Notícias | 29 de novembro de 2010 13:45

Seminário prepara juízes para identificar casos de tortura

O Conselho Nacional de Justiça (CNJ) e a Secretaria Especial de Direitos Humanos da Presidência da República promovem até esta terça-feira (23) um seminário para capacitar juízes de varas de execução penal e de infância de todo o país para reconhecer e usar estratégias contra a prática de tortura em presídios e centros para menores infratores.

“A partir dos mutirões carcerários, se identificou que os crimes de tortura ocorrem e são muitas vezes negligenciados, já que a denúncia parte de um presidiário. Os agentes públicos dificilmente são punidos”, disse o coordenador do Departamento de Monitoramento do Sistema Carcerário (DMF) do CNJ, Luciano Losekann.

Segundo ele, o Estado brasileiro também é insistentemente cobrado por organismos internacionais por conta da falta de atuação relativa a crimes de tortura, o que também justificou a realização do evento.

O conselheiro do CNJ Walter Nunes disse após a abertura do evento nesta segunda (22) que os presídios brasileiros não estão cumprindo o papel de recuperar os presidiários, e que a prática da tortura nos cárceres é um dos problemas que impossibilitam essa recuperação.

“O sistema penitenciário em si não está servindo para recuperar, isso é uma coisa muito concreta. A cada dia, de forma mais acentuada, nós estamos vendo nos noticiários pessoas que estão presas e continuam praticando crimes”, afirmou.

Dificuldade de flagrante
Márcio Fraga, juiz auxiliar da presidência do CNJ que atua nos mutirões carcerários em todo o Brasil, falou sobre a dificuldade de comprovar os crimes de tortura. “Muitos elementos dificultam a comprovação da tortura nos cárceres. Feridas podem ser resultado de briga de facções, é difícil dar crédito a uma denúncia de tortura de um presidiário sem o flagrante”, disse.

A juiza de direito Sonali da Cruz Zluhan, de Caxias do Sul, falou sobre um caso concreto que ilustra a situação. Ela recebeu denúncias de tortura em um presídio e foi pessoalmente ao local. “Eles têm um sistema de câmeras de vigilância, mas os próprios agentes penitenciários dificultaram o acesso ao vídeo. Só conseguimos as imagens depois, e já era tarde para configurar o flagrante”, explicou.

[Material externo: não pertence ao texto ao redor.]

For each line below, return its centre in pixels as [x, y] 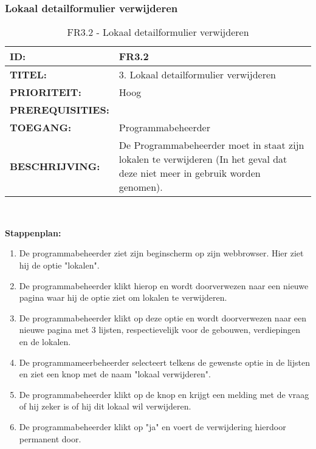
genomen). [141, 187]
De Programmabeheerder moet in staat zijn [211, 145]
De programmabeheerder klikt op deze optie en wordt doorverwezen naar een [163, 317]
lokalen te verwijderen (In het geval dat [203, 159]
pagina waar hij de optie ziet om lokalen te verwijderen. [123, 297]
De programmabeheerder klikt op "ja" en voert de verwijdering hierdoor [153, 426]
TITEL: [28, 75]
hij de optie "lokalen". [59, 265]
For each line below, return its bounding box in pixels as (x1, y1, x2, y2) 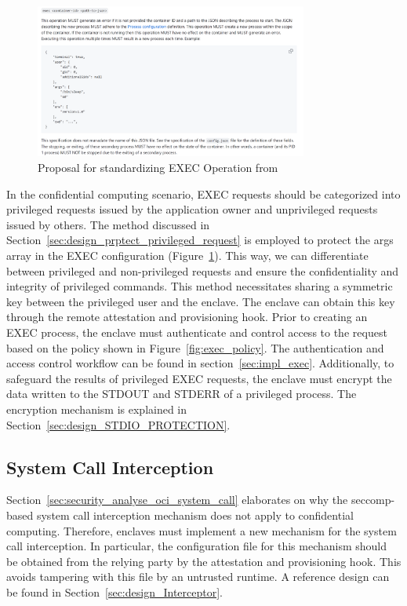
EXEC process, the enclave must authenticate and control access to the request (6, 323, 387, 340)
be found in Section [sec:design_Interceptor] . (6, 583, 223, 600)
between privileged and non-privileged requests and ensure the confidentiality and (6, 262, 399, 279)
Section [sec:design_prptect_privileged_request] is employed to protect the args (6, 232, 394, 248)
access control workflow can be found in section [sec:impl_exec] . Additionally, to (6, 355, 394, 371)
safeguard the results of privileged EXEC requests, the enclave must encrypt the (6, 370, 392, 386)
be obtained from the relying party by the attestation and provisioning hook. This (6, 553, 402, 569)
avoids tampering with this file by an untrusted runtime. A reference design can (6, 568, 390, 585)
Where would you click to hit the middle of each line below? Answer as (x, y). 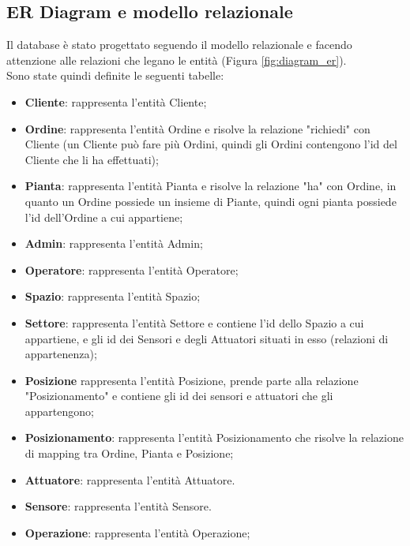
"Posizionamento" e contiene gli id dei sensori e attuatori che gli (179, 396)
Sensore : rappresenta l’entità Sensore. (118, 506)
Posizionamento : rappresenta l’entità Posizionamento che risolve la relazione (214, 438)
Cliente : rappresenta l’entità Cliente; (116, 101)
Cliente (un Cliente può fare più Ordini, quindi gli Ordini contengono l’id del (211, 144)
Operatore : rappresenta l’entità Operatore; (132, 269)
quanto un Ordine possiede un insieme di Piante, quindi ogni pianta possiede (211, 201)
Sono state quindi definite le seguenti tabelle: (115, 75)
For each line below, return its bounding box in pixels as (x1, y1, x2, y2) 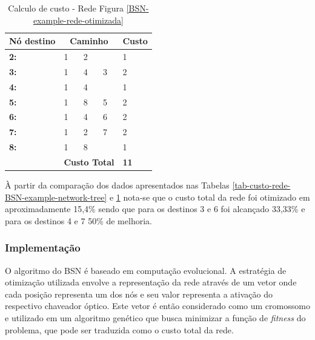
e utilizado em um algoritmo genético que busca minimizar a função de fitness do (5, 312, 306, 324)
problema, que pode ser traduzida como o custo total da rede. (5, 323, 234, 336)
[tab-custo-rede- (232, 179, 291, 192)
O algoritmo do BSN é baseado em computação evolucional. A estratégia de (5, 264, 287, 276)
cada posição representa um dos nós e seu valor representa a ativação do (5, 287, 273, 300)
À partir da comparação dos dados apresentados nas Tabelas (5, 179, 230, 192)
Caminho (70, 35, 108, 47)
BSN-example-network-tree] (5, 190, 107, 203)
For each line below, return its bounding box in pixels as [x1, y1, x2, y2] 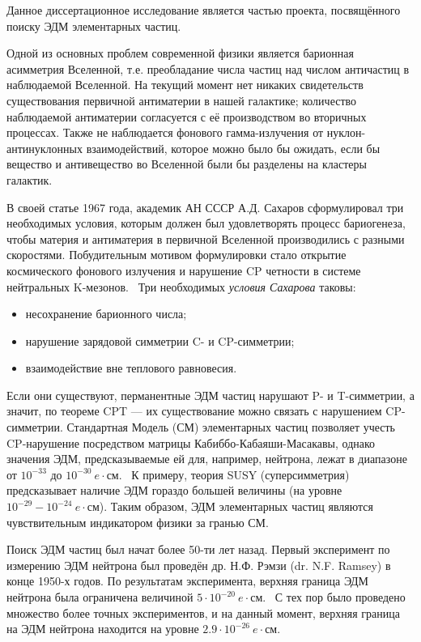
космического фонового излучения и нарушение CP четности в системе [6, 261, 361, 278]
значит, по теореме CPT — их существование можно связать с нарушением [6, 402, 382, 419]
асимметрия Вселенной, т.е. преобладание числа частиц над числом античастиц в [6, 60, 410, 77]
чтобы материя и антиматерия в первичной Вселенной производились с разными [6, 230, 405, 247]
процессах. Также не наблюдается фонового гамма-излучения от [6, 124, 324, 141]
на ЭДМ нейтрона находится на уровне [6, 620, 199, 637]
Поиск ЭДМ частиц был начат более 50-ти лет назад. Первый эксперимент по [6, 541, 390, 558]
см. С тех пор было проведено [250, 589, 406, 605]
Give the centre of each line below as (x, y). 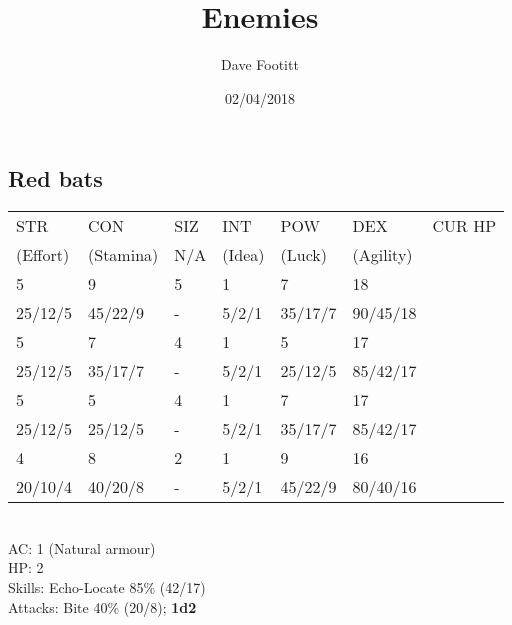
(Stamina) (123, 255)
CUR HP (464, 226)
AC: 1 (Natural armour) (82, 547)
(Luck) (303, 255)
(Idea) (243, 255)
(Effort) (43, 255)
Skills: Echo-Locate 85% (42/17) (107, 586)
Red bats (55, 178)
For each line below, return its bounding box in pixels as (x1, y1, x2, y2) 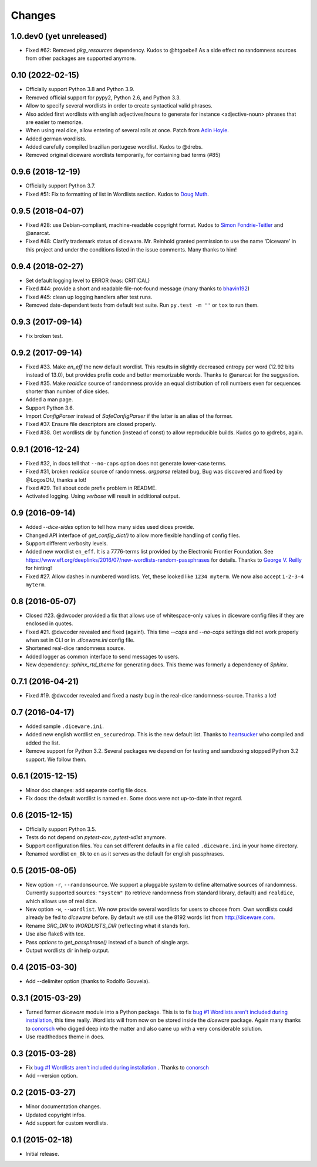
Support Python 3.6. (25, 404, 75, 411)
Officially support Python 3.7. (25, 182, 96, 189)
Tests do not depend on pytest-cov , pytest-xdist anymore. (25, 834, 167, 841)
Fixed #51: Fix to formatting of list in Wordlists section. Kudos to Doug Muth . (25, 190, 210, 197)
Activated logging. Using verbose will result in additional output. (25, 492, 180, 499)
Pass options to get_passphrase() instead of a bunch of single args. (25, 938, 190, 945)
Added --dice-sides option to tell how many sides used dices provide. (25, 524, 195, 531)
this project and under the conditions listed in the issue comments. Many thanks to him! (25, 246, 237, 253)
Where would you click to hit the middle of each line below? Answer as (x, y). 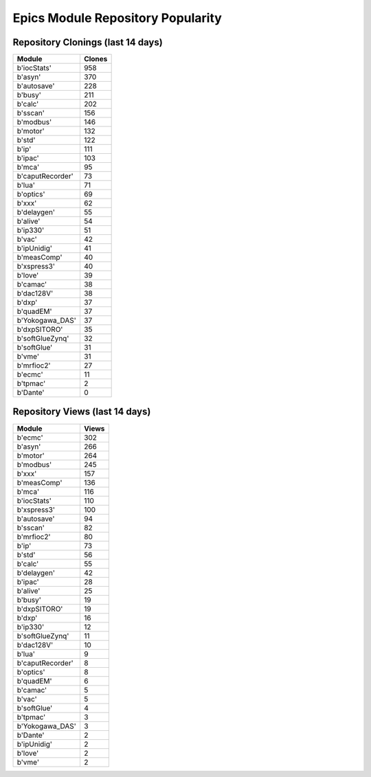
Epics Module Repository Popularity (117, 18)
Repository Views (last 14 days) (82, 412)
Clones (95, 59)
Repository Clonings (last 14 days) (88, 42)
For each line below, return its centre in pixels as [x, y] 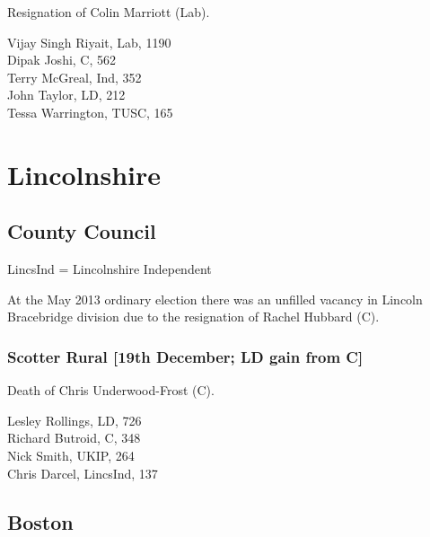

Márcio Fraga também explicou sobre a diferença entre os entendimentos de tortura lato sensu e daquela prevista como crime. Segundo o juiz, também se deve debater a espécie de tortura que ocorre por meio da superlotação e más instalações dos presídios, por exemplo, as quais não são previstas pela Lei.

Adolescentes
Reinaldo Cintra, coordenador do programa Medida Justa, do CNJ, afirmou que o sistema socioeducativo tem atuado em condições semelhantes às do sistema carcerário, o que prejudica os adolescentes infratores. “Pouquíssimos lugares têm conseguido atender a proposta de educação e reinserção dos jovens”, disse.

O Medida Justa é um programa que pretende mapear as unidades de internação de adolescentes no país e verificar a situação processual de todos os adolescentes privados de liberdade, além de levantar a situação física e pedagógica das unidades de internação.

O coordenador do programa defende que só é possível melhorar por meio de investimentos na qualidade das unidades de atendimento dos jovens, e da capacitação dos agentes. “Não se pode querer que alguém preparado para o sistema carcerário atue no sistema socioeducativo, são coisas completamente diferentes”, declarou.

Segundo ele, é necessário vencer a “cultura da violência” que ainda existe quanto à educação de jovens infratores, e que o seminário incentiva que os juízes levem um novo entendimento aos agentes, que lidam diretamente com os adolescentes.